• **Your task**:
Search the data for the string "exits" and copy each line where it turns up.

[Material provided]

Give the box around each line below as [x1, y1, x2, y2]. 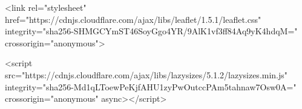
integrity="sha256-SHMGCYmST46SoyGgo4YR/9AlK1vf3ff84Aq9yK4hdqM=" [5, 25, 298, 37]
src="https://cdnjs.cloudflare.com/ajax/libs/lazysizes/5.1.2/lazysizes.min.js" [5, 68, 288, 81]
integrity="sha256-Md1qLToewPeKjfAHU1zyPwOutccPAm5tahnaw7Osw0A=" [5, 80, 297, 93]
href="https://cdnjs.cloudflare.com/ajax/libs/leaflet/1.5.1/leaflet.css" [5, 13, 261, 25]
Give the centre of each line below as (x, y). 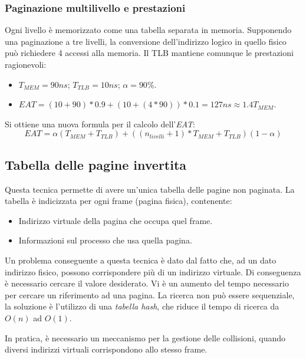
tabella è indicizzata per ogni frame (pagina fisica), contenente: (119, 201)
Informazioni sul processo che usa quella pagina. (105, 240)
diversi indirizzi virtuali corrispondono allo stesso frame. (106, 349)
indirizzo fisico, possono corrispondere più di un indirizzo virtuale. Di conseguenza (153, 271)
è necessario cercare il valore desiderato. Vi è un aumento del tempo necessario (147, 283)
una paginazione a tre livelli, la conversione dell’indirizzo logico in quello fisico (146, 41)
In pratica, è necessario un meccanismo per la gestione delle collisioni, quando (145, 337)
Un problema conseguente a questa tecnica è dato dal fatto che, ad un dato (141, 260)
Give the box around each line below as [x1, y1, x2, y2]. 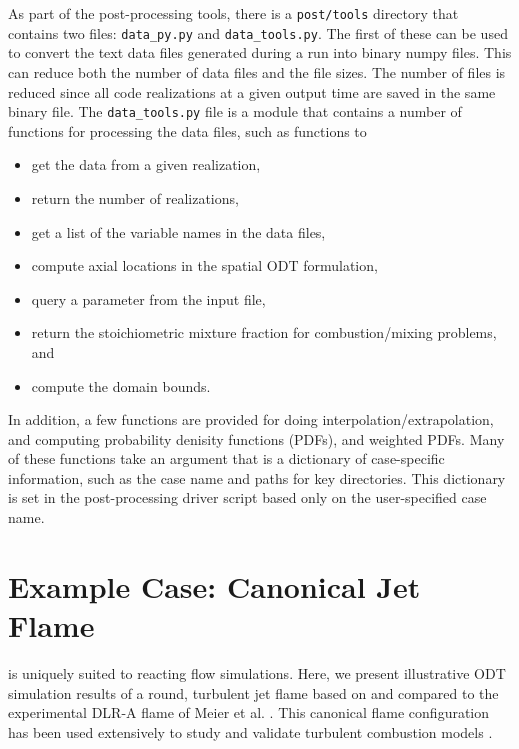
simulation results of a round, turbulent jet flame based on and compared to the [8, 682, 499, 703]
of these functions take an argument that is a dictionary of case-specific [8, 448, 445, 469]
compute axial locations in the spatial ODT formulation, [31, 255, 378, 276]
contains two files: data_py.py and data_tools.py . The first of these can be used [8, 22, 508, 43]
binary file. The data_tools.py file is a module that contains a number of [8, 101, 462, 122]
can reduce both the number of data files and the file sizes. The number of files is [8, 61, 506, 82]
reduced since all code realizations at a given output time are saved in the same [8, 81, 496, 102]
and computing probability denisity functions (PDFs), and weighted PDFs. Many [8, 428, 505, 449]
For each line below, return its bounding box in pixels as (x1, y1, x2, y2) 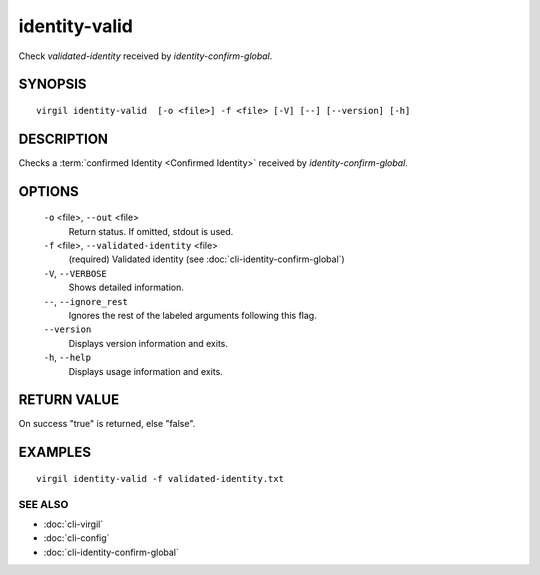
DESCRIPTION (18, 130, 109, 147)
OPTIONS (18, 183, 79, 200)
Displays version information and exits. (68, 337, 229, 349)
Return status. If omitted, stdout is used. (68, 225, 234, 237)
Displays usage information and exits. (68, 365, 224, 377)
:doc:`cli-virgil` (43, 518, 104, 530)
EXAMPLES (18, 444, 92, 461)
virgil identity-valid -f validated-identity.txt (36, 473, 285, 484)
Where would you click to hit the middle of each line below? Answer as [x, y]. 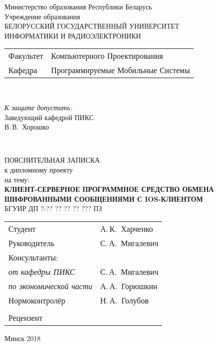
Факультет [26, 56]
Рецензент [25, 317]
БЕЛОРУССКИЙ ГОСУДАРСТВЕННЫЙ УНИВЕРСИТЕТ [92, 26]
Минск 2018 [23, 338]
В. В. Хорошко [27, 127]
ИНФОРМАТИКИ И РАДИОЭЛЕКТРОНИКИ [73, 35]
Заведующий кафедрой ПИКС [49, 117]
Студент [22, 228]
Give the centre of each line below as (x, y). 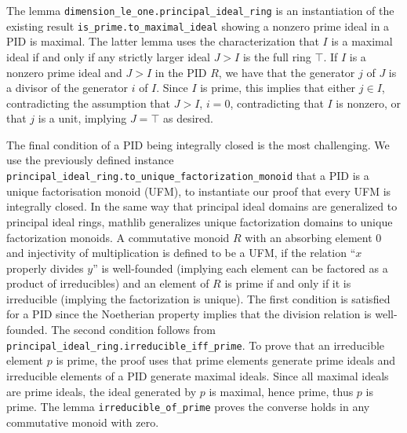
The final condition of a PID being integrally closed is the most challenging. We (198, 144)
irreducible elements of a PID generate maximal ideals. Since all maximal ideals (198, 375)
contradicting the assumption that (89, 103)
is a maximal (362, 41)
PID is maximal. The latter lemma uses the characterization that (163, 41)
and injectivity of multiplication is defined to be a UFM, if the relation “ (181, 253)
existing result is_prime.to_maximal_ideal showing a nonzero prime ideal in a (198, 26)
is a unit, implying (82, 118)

[/Material provided]

• **Answer section**:
Displays version information and exits. (68, 337, 229, 349)
Displays usage information and exits. (68, 365, 224, 377)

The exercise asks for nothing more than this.